- _Your instructions_: Where a picture appears in the data below, exclude it; restate everything else word for word.
[Opening Material for the task section]
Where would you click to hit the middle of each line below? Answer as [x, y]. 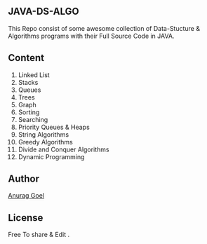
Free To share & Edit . [39, 235]
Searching [33, 119]
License [26, 218]
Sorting [29, 112]
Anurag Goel [26, 196]
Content [26, 58]
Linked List [34, 75]
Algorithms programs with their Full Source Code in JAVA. [91, 36]
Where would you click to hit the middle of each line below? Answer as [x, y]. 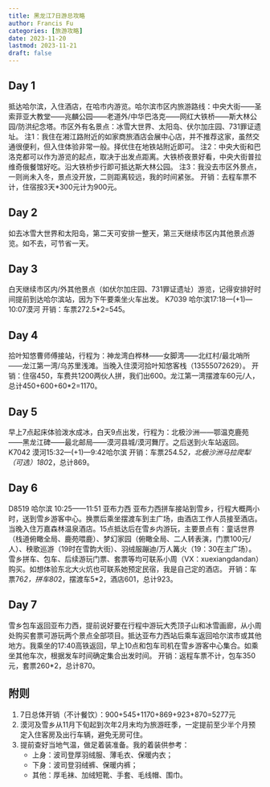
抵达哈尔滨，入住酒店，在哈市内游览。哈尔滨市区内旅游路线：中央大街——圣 [135, 106]
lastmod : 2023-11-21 [43, 46]
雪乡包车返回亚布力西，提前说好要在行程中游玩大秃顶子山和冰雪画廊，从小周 [135, 625]
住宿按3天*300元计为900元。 [72, 187]
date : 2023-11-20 [37, 38]
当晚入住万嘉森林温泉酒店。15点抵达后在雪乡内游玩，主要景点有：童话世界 [131, 528]
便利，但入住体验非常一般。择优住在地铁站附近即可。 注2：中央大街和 [138, 147]
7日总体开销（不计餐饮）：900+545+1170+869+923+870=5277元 [128, 715]
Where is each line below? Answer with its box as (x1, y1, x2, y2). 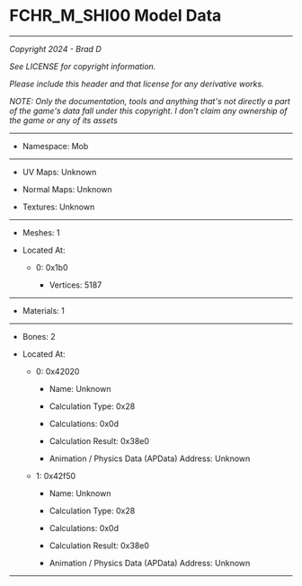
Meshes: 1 (22, 226, 60, 238)
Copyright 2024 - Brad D (9, 43, 102, 54)
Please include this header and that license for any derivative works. (9, 78, 264, 89)
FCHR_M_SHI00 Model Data (9, 5, 222, 26)
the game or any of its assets (9, 114, 119, 126)
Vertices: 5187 (49, 280, 102, 290)
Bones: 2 (22, 331, 56, 342)
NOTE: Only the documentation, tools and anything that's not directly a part (9, 95, 290, 106)
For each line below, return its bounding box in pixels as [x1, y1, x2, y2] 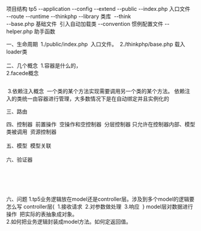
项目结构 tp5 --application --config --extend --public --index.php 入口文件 [6, 5, 191, 12]
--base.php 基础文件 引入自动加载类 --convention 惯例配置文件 [6, 20, 164, 27]
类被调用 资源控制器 [6, 128, 57, 135]
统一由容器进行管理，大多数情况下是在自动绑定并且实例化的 [22, 95, 169, 102]
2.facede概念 [6, 70, 39, 76]
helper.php [6, 28, 33, 35]
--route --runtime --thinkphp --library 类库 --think [6, 13, 131, 20]
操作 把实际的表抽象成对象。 [6, 211, 78, 218]
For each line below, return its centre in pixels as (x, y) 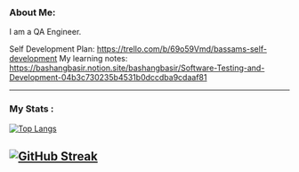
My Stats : (32, 109)
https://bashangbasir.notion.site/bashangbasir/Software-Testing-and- (137, 68)
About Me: (32, 12)
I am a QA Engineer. (45, 32)
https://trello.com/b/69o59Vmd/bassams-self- (182, 49)
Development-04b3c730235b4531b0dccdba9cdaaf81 (108, 78)
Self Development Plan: (52, 49)
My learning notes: (93, 59)
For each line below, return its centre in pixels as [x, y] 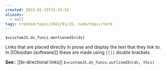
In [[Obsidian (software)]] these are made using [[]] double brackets [78, 52]
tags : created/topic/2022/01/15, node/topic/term [59, 24]
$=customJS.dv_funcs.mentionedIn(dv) [45, 38]
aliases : [14, 15]
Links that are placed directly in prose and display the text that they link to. [83, 47]
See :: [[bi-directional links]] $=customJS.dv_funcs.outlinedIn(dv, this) [80, 62]
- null [17, 19]
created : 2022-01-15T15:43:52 [37, 10]
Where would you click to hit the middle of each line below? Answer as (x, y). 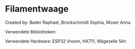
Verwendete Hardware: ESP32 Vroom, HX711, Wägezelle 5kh (66, 41)
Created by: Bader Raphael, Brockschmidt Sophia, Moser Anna (68, 22)
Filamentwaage (37, 9)
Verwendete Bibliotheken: (31, 32)
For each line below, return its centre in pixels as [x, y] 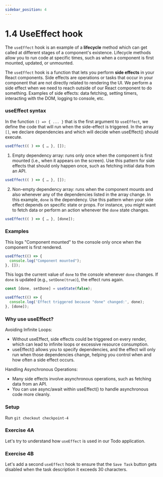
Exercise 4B [19, 454]
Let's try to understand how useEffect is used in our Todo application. [75, 441]
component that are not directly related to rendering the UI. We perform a [79, 83]
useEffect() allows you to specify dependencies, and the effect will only [84, 350]
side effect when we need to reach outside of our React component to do [79, 88]
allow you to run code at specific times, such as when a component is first [80, 58]
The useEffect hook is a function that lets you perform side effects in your [80, 72]
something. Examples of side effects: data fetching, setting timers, [72, 93]
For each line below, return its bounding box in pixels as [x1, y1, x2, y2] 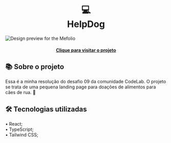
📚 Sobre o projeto [5, 62, 65, 71]
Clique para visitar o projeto [56, 47, 116, 53]
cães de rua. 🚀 [5, 89, 36, 96]
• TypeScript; [5, 126, 34, 133]
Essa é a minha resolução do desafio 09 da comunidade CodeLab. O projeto [5, 79, 166, 85]
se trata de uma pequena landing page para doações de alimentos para [5, 84, 156, 90]
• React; [5, 121, 23, 127]
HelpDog [67, 18, 105, 30]
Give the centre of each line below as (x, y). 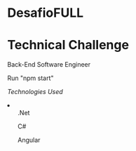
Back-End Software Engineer (49, 65)
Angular (29, 140)
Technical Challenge (68, 45)
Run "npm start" (30, 78)
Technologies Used (35, 92)
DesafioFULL (46, 13)
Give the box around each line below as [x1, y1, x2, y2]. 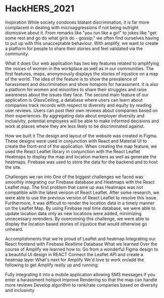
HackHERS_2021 [5, 3, 75, 14]
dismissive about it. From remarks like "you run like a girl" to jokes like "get [5, 30, 157, 36]
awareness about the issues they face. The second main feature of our [5, 92, 149, 98]
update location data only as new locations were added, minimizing [5, 210, 142, 216]
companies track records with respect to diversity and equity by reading [5, 102, 152, 108]
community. [5, 50, 29, 57]
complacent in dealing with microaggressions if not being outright [5, 24, 139, 30]
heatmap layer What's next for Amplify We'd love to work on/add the [5, 257, 144, 262]
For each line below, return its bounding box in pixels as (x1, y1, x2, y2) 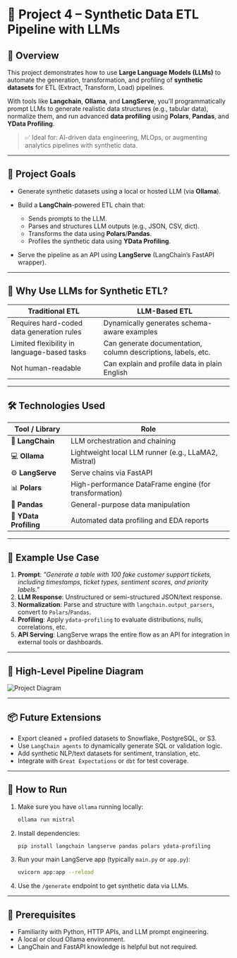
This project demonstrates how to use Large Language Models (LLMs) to (7, 69, 221, 76)
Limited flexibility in (11, 338, 75, 348)
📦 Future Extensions (7, 711, 102, 723)
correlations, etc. (17, 623, 67, 632)
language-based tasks (11, 347, 87, 357)
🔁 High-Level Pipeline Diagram (7, 665, 144, 677)
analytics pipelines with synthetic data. (24, 141, 138, 149)
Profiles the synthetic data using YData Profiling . (28, 237, 171, 245)
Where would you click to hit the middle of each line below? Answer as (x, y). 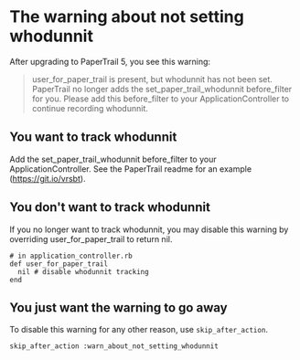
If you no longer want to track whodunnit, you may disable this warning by (149, 229)
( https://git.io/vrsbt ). (48, 178)
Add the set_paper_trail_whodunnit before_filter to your (113, 159)
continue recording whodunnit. (90, 108)
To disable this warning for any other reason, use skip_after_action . (139, 330)
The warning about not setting (127, 17)
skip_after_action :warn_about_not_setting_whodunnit (114, 346)
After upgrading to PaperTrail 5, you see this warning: (110, 61)
[Closing Material for the task section]
- _Task answer_:
Where would you click to hit the middle of each line below? Answer as [x, y]. 
Free To share & Edit . [39, 235]
Searching [33, 119]
License [26, 218]
Sorting [29, 112]
Anurag Goel [26, 196]
Content [26, 58]
Linked List [34, 75]
Algorithms programs with their Full Source Code in JAVA. [91, 36]
Where would you click to hit the middle of each line below? Answer as [x, y]. 
抵达哈尔滨，入住酒店，在哈市内游览。哈尔滨市区内旅游路线：中央大街——圣 [135, 106]
lastmod : 2023-11-21 [43, 46]
雪乡包车返回亚布力西，提前说好要在行程中游玩大秃顶子山和冰雪画廊，从小周 [135, 625]
住宿按3天*300元计为900元。 [72, 187]
date : 2023-11-20 [37, 38]
当晚入住万嘉森林温泉酒店。15点抵达后在雪乡内游玩，主要景点有：童话世界 [131, 528]
便利，但入住体验非常一般。择优住在地铁站附近即可。 注2：中央大街和 [138, 147]
7日总体开销（不计餐饮）：900+545+1170+869+923+870=5277元 [128, 715]
Where is each line below? Answer with its box as (x1, y1, x2, y2). 
Meshes: 1 (22, 226, 60, 238)
Copyright 2024 - Brad D (9, 43, 102, 54)
Please include this header and that license for any derivative works. (9, 78, 264, 89)
FCHR_M_SHI00 Model Data (9, 5, 222, 26)
the game or any of its assets (9, 114, 119, 126)
Vertices: 5187 (49, 280, 102, 290)
Bones: 2 (22, 331, 56, 342)
NOTE: Only the documentation, tools and anything that's not directly a part (9, 95, 290, 106)
For each line below, return its bounding box in pixels as [x1, y1, x2, y2] 
项目结构 tp5 --application --config --extend --public --index.php 入口文件 [6, 5, 191, 12]
--base.php 基础文件 引入自动加载类 --convention 惯例配置文件 [6, 20, 164, 27]
类被调用 资源控制器 [6, 128, 57, 135]
统一由容器进行管理，大多数情况下是在自动绑定并且实例化的 [22, 95, 169, 102]
2.facede概念 [6, 70, 39, 76]
helper.php [6, 28, 33, 35]
--route --runtime --thinkphp --library 类库 --think [6, 13, 131, 20]
操作 把实际的表抽象成对象。 [6, 211, 78, 218]
For each line below, return its centre in pixels as (x, y) 
My Stats : (32, 109)
https://bashangbasir.notion.site/bashangbasir/Software-Testing-and- (137, 68)
About Me: (32, 12)
I am a QA Engineer. (45, 32)
https://trello.com/b/69o59Vmd/bassams-self- (182, 49)
Development-04b3c730235b4531b0dccdba9cdaaf81 (108, 78)
Self Development Plan: (52, 49)
My learning notes: (93, 59)
For each line below, return its centre in pixels as [x, y] 
In [[Obsidian (software)]] these are made using [[]] double brackets [78, 52]
tags : created/topic/2022/01/15, node/topic/term [59, 24]
$=customJS.dv_funcs.mentionedIn(dv) [45, 38]
aliases : [14, 15]
Links that are placed directly in prose and display the text that they link to. [83, 47]
See :: [[bi-directional links]] $=customJS.dv_funcs.outlinedIn(dv, this) [80, 62]
- null [17, 19]
created : 2022-01-15T15:43:52 [37, 10]
Where would you click to hit the middle of each line below? Answer as (x, y). 
Verwendete Hardware: ESP32 Vroom, HX711, Wägezelle 5kh (66, 41)
Created by: Bader Raphael, Brockschmidt Sophia, Moser Anna (68, 22)
Filamentwaage (37, 9)
Verwendete Bibliotheken: (31, 32)
For each line below, return its centre in pixels as [x, y] 
Exercise 4B [19, 454]
Let's try to understand how useEffect is used in our Todo application. [75, 441]
component that are not directly related to rendering the UI. We perform a [79, 83]
useEffect() allows you to specify dependencies, and the effect will only [84, 350]
side effect when we need to reach outside of our React component to do [79, 88]
allow you to run code at specific times, such as when a component is first [80, 58]
The useEffect hook is a function that lets you perform side effects in your [80, 72]
something. Examples of side effects: data fetching, setting timers, [72, 93]
For each line below, return its bounding box in pixels as [x1, y1, x2, y2] 
📚 Sobre o projeto [5, 62, 65, 71]
Clique para visitar o projeto [56, 47, 116, 53]
cães de rua. 🚀 [5, 89, 36, 96]
• TypeScript; [5, 126, 34, 133]
Essa é a minha resolução do desafio 09 da comunidade CodeLab. O projeto [5, 79, 166, 85]
se trata de uma pequena landing page para doações de alimentos para [5, 84, 156, 90]
• React; [5, 121, 23, 127]
HelpDog [67, 18, 105, 30]
Give the centre of each line below as (x, y). 
Back-End Software Engineer (49, 65)
Angular (29, 140)
Technical Challenge (68, 45)
Run "npm start" (30, 78)
Technologies Used (35, 92)
DesafioFULL (46, 13)
Give the box around each line below as [x1, y1, x2, y2]. 
HackHERS_2021 [5, 3, 75, 14]
dismissive about it. From remarks like "you run like a girl" to jokes like "get [5, 30, 157, 36]
awareness about the issues they face. The second main feature of our [5, 92, 149, 98]
update location data only as new locations were added, minimizing [5, 210, 142, 216]
companies track records with respect to diversity and equity by reading [5, 102, 152, 108]
community. [5, 50, 29, 57]
complacent in dealing with microaggressions if not being outright [5, 24, 139, 30]
heatmap layer What's next for Amplify We'd love to work on/add the [5, 257, 144, 262]
For each line below, return its bounding box in pixels as (x1, y1, x2, y2) 
This project demonstrates how to use Large Language Models (LLMs) to (7, 69, 221, 76)
Limited flexibility in (11, 338, 75, 348)
📦 Future Extensions (7, 711, 102, 723)
correlations, etc. (17, 623, 67, 632)
language-based tasks (11, 347, 87, 357)
🔁 High-Level Pipeline Diagram (7, 665, 144, 677)
analytics pipelines with synthetic data. (24, 141, 138, 149)
Profiles the synthetic data using YData Profiling . (28, 237, 171, 245)
Where would you click to hit the middle of each line below? Answer as (x, y). 
If you no longer want to track whodunnit, you may disable this warning by (149, 229)
( https://git.io/vrsbt ). (48, 178)
Add the set_paper_trail_whodunnit before_filter to your (113, 159)
continue recording whodunnit. (90, 108)
To disable this warning for any other reason, use skip_after_action . (139, 330)
The warning about not setting (127, 17)
skip_after_action :warn_about_not_setting_whodunnit (114, 346)
After upgrading to PaperTrail 5, you see this warning: (110, 61)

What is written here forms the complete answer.